[[ Material to process open ]]

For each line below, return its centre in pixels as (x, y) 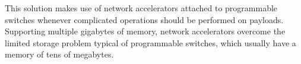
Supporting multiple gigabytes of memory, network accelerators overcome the (145, 31)
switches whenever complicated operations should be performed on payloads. (144, 19)
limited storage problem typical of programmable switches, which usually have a (150, 42)
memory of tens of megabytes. (59, 54)
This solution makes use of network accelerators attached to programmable (141, 8)
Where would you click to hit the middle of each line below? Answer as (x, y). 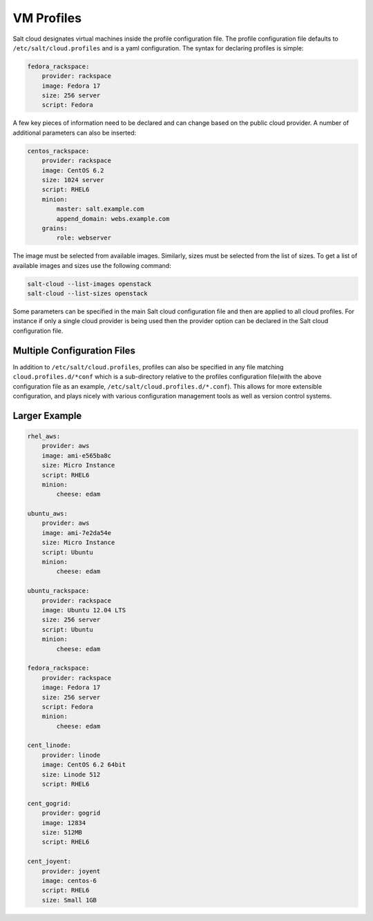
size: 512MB (62, 832)
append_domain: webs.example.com (113, 219)
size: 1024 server (73, 180)
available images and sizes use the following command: (92, 265)
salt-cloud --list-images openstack (89, 284)
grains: (55, 228)
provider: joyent (71, 871)
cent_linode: (49, 745)
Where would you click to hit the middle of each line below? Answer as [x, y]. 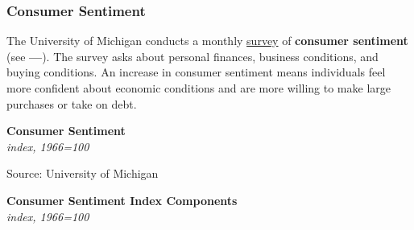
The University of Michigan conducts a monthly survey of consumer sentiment [207, 41]
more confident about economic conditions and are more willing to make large [199, 88]
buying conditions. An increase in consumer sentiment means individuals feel [196, 72]
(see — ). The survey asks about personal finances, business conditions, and [193, 56]
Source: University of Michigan [83, 173]
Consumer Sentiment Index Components [122, 200]
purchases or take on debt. [72, 103]
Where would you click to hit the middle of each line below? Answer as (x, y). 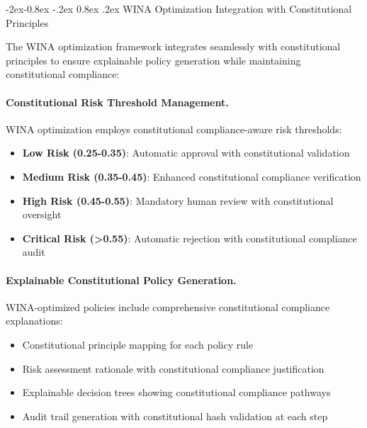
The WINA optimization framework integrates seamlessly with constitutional (173, 46)
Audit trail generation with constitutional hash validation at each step (175, 416)
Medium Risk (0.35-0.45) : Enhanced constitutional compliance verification (192, 176)
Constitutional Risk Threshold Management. (117, 102)
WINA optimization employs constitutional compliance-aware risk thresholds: (174, 129)
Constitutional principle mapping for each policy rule (138, 344)
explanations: (34, 321)
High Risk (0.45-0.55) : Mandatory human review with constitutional (178, 200)
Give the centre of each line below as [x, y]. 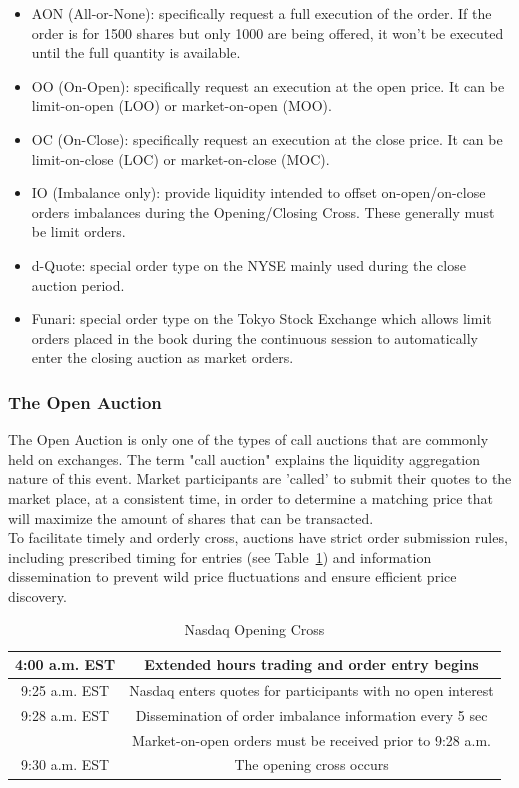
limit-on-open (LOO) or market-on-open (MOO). [181, 105]
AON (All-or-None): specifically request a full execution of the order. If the [261, 13]
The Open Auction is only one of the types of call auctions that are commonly [248, 439]
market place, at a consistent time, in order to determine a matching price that [250, 497]
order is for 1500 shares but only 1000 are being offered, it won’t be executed [267, 32]
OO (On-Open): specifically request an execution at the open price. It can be [268, 85]
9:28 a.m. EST [65, 714]
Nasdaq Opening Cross [254, 629]
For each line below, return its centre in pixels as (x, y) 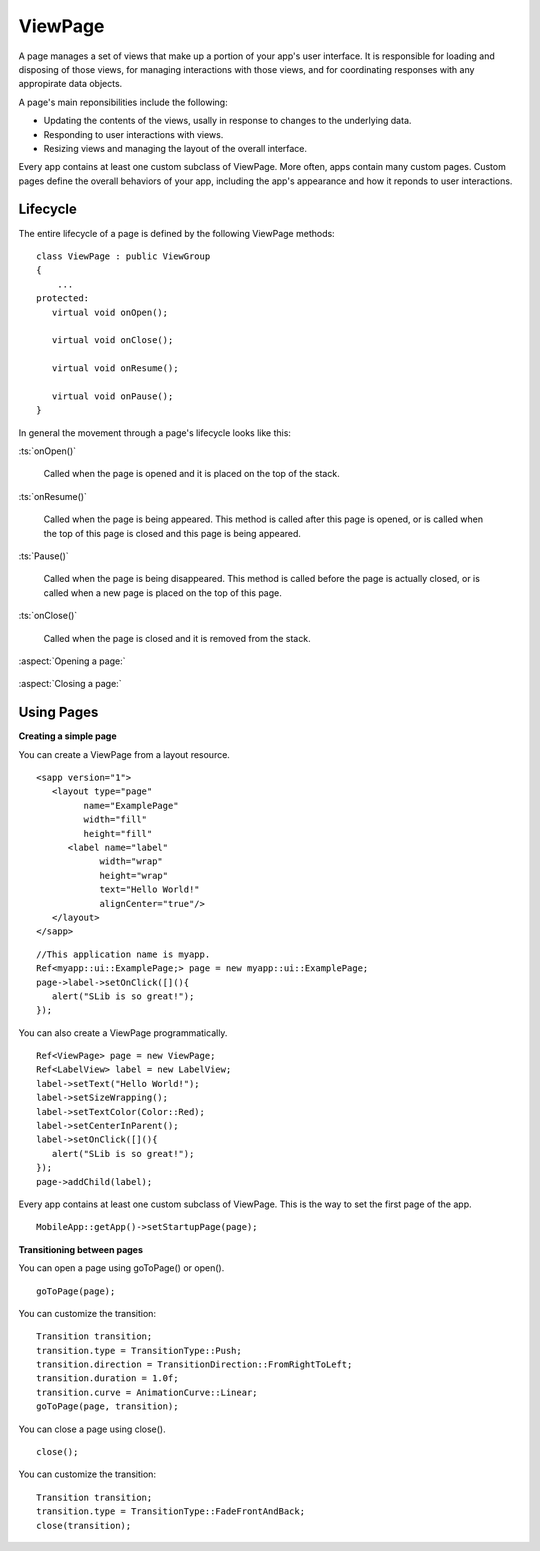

[[ Material to process closed ]]

» Task directions
Although pictures appear among the records above, none are to be output; print exactly the lines from the line containing "Supporting multiple gigabytes" through the line containing "append_domain: webs.example.com (113, 219)".

» Written answer
Supporting multiple gigabytes of memory, network accelerators overcome the (145, 31)
switches whenever complicated operations should be performed on payloads. (144, 19)
limited storage problem typical of programmable switches, which usually have a (150, 42)
memory of tens of megabytes. (59, 54)
This solution makes use of network accelerators attached to programmable (141, 8)
Where would you click to hit the middle of each line below? Answer as (x, y). 
size: 512MB (62, 832)
append_domain: webs.example.com (113, 219)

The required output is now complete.